◆ **Data listing**:
↓↓↓

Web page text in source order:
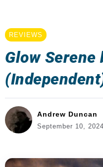
REVIEWS
Glow
Andrew Duncan
September 10, 2024
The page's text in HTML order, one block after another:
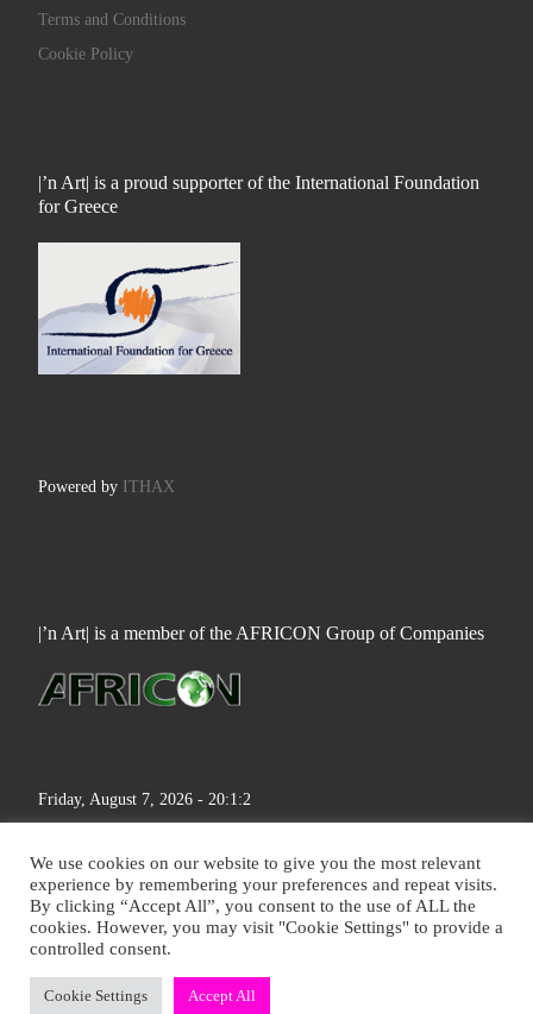
Terms and Conditions
Cookie Policy
|’n Art| is a proud supporter of the International Foundation
for Greece
Powered by ITHAX
|’n Art| is a member of the AFRICON Group of Companies
Friday, August 7, 2026 - 20:1:3
© 2026 |'n Art| – All rights reserved
We use cookies on our website to give you the most relevant
experience by remembering your preferences and repeat visits.
By clicking “Accept All”, you consent to the use of ALL the
cookies. However, you may visit "Cookie Settings" to provide a
controlled consent.
Cookie Settings Accept All
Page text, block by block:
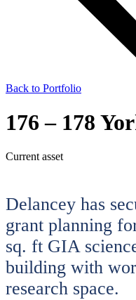
Back to Portfolio
176 – 178
Current asset
Delancey has
grant planning
sq. ft GIA
building with
research space.
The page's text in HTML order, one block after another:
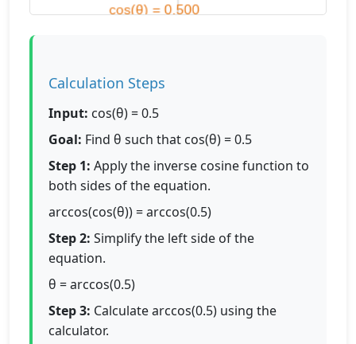
Calculation Steps
Input: cos(θ) = 0.5
Goal: Find θ such that cos(θ) = 0.5
Step 1: Apply the inverse cosine function to
both sides of the equation.
arccos(cos(θ)) = arccos(0.5)
Step 2: Simplify the left side of the
equation.
θ = arccos(0.5)
Step 3: Calculate arccos(0.5) using the
calculator.
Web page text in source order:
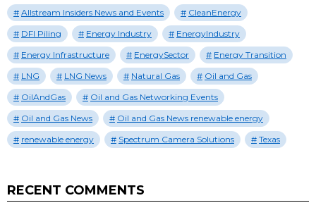
Allstream Insiders News and Events
CleanEnergy
DFI Piling
Energy Industry
EnergyIndustry
Energy Infrastructure
EnergySector
Energy Transition
LNG
LNG News Natural Gas
Oil and Gas
OilAndGas
Oil and Gas Networking Events
Oil and Gas News
Oil and Gas News renewable energy
renewable energy
Spectrum Camera Solutions Texas
RECENT COMMENTS
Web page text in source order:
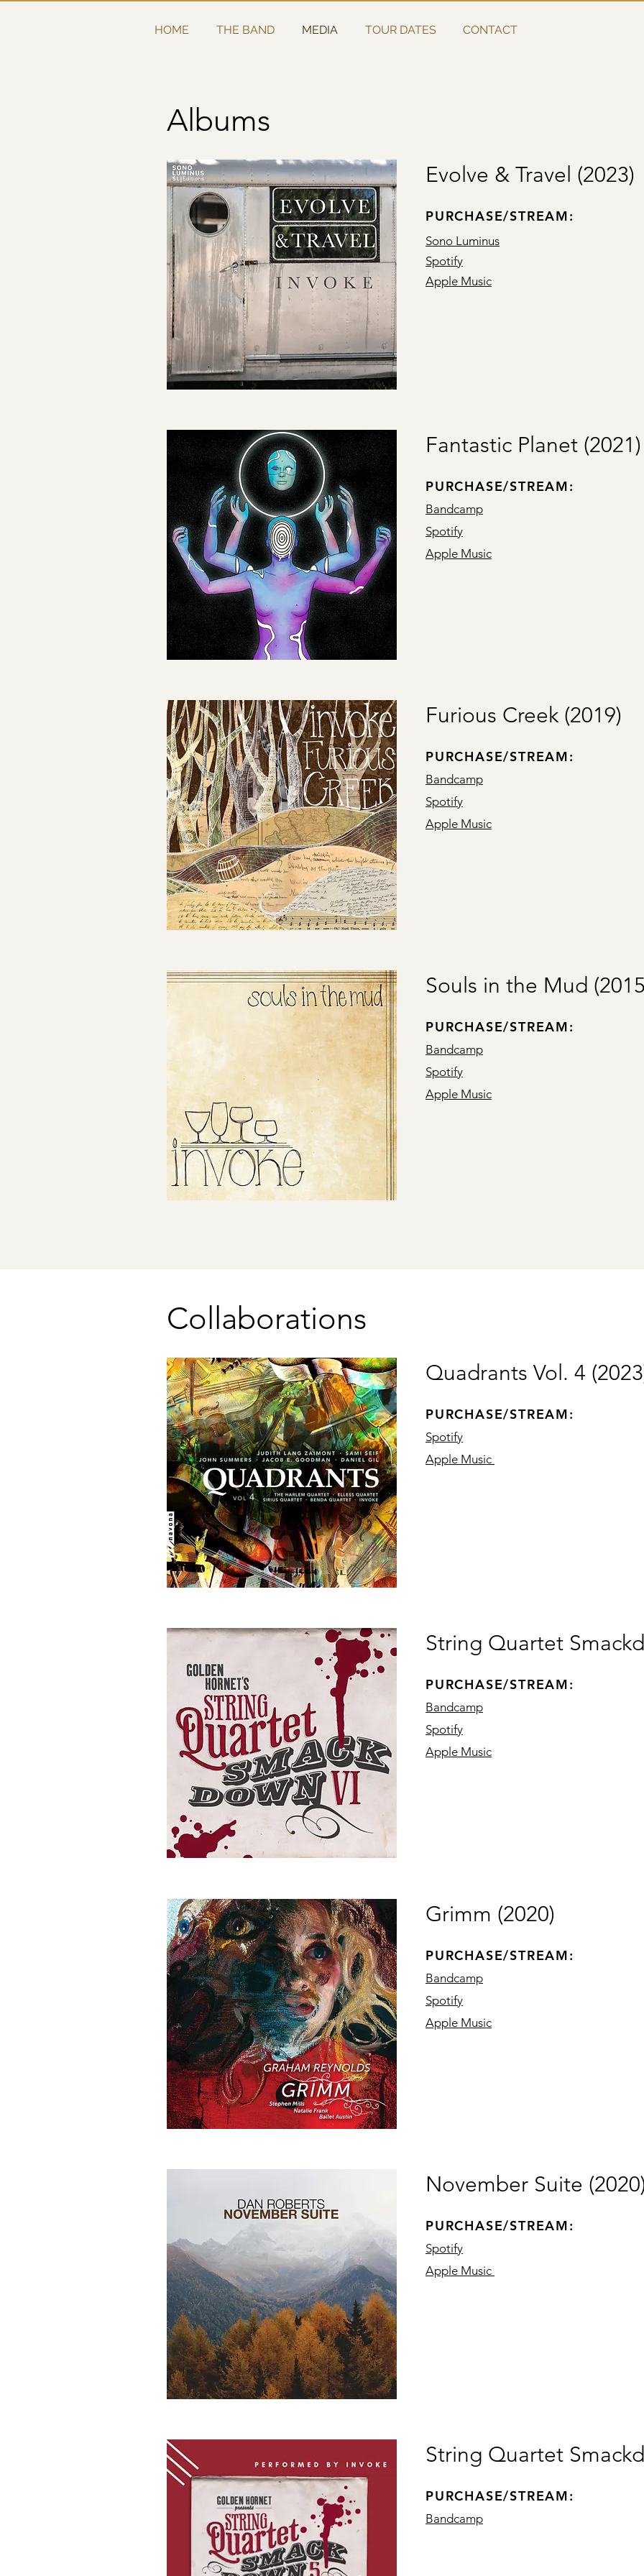
HOME THE BAND MEDIA TOUR DATES CONTACT
Albums
Evolve & Travel (2023)
PURCHASE/STREAM:
Sono Luminus
Spotify
Apple Music
Fantastic Planet (2021)
PURCHASE/STREAM:
Bandcamp
Spotify
Apple Music
Furious Creek (2019)
PURCHASE/STREAM:
Bandcamp
Spotify
Apple Music
Souls in the Mud
PURCHASE/STREAM:
Bandcamp
Spotify
Apple Music
Collaborations
Quadrants Vol. 4
PURCHASE/STREAM:
Spotify
Apple Music
String Quartet
PURCHASE/STREAM:
Bandcamp
Spotify
Apple Music
Grimm (2020)
PURCHASE/STREAM:
Bandcamp
Spotify
Apple Music
November Suite
PURCHASE/STREAM:
Spotify
Apple Music
String Quartet
PURCHASE/STREAM:
Bandcamp

↑↑↑

◆ **Instructions to follow**:
Please give the entries above again exactly as written, leaving out any pictures.

◆ **Reply**:
Web page text in source order:
REVIEWS
Glow
Andrew Duncan
September 10, 2024
The page's text in HTML order, one block after another:
Terms and Conditions
Cookie Policy
|’n Art| is a proud supporter of the International Foundation
for Greece
Powered by ITHAX
|’n Art| is a member of the AFRICON Group of Companies
Friday, August 7, 2026 - 20:1:3
© 2026 |'n Art| – All rights reserved
We use cookies on our website to give you the most relevant
experience by remembering your preferences and repeat visits.
By clicking “Accept All”, you consent to the use of ALL the
cookies. However, you may visit "Cookie Settings" to provide a
controlled consent.
Cookie Settings Accept All
Page text, block by block:
Back to Portfolio
176 – 178
Current asset
Delancey has
grant planning
sq. ft GIA
building with
research space.
The page's text in HTML order, one block after another:
Calculation Steps
Input: cos(θ) = 0.5
Goal: Find θ such that cos(θ) = 0.5
Step 1: Apply the inverse cosine function to
both sides of the equation.
arccos(cos(θ)) = arccos(0.5)
Step 2: Simplify the left side of the
equation.
θ = arccos(0.5)
Step 3: Calculate arccos(0.5) using the
calculator.
Web page text in source order:
Allstream Insiders News and Events
CleanEnergy
DFI Piling
Energy Industry
EnergyIndustry
Energy Infrastructure
EnergySector
Energy Transition
LNG
LNG News Natural Gas
Oil and Gas
OilAndGas
Oil and Gas Networking Events
Oil and Gas News
Oil and Gas News renewable energy
renewable energy
Spectrum Camera Solutions Texas
RECENT COMMENTS
Web page text in source order:
HOME THE BAND MEDIA TOUR DATES CONTACT
Albums
Evolve & Travel (2023)
PURCHASE/STREAM:
Sono Luminus
Spotify
Apple Music
Fantastic Planet (2021)
PURCHASE/STREAM:
Bandcamp
Spotify
Apple Music
Furious Creek (2019)
PURCHASE/STREAM:
Bandcamp
Spotify
Apple Music
Souls in the Mud
PURCHASE/STREAM:
Bandcamp
Spotify
Apple Music
Collaborations
Quadrants Vol. 4
PURCHASE/STREAM:
Spotify
Apple Music
String Quartet
PURCHASE/STREAM:
Bandcamp
Spotify
Apple Music
Grimm (2020)
PURCHASE/STREAM:
Bandcamp
Spotify
Apple Music
November Suite
PURCHASE/STREAM:
Spotify
Apple Music
String Quartet
PURCHASE/STREAM:
Bandcamp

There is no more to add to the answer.